Please count how many lines of the data include the word "will". Give only that number in reply.

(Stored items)
====

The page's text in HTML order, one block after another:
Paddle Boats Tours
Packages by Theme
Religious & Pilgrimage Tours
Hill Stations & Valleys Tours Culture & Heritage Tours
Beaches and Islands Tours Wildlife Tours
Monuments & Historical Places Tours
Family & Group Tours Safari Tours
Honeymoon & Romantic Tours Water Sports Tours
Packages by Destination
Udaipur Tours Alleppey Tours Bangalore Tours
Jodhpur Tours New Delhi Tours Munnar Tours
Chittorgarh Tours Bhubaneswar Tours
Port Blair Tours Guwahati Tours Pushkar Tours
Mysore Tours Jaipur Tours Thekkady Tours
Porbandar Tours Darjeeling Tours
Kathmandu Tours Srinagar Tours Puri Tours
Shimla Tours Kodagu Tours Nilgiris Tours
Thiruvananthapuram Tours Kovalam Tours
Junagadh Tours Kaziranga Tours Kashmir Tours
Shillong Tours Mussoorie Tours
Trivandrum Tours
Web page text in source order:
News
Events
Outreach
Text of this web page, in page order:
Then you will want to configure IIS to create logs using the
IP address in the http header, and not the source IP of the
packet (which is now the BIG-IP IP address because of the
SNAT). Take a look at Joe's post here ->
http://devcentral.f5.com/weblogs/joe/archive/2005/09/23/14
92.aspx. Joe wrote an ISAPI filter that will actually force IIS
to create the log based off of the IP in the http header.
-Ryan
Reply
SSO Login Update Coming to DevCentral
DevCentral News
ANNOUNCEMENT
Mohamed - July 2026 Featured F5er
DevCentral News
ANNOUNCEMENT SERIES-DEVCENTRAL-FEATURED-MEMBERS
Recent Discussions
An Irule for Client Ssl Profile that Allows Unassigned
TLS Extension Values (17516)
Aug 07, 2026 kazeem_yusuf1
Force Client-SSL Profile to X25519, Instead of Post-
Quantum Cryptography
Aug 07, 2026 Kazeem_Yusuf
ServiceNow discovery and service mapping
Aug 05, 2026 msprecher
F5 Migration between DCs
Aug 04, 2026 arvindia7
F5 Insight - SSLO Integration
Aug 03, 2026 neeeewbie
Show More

====

• Written solution: 2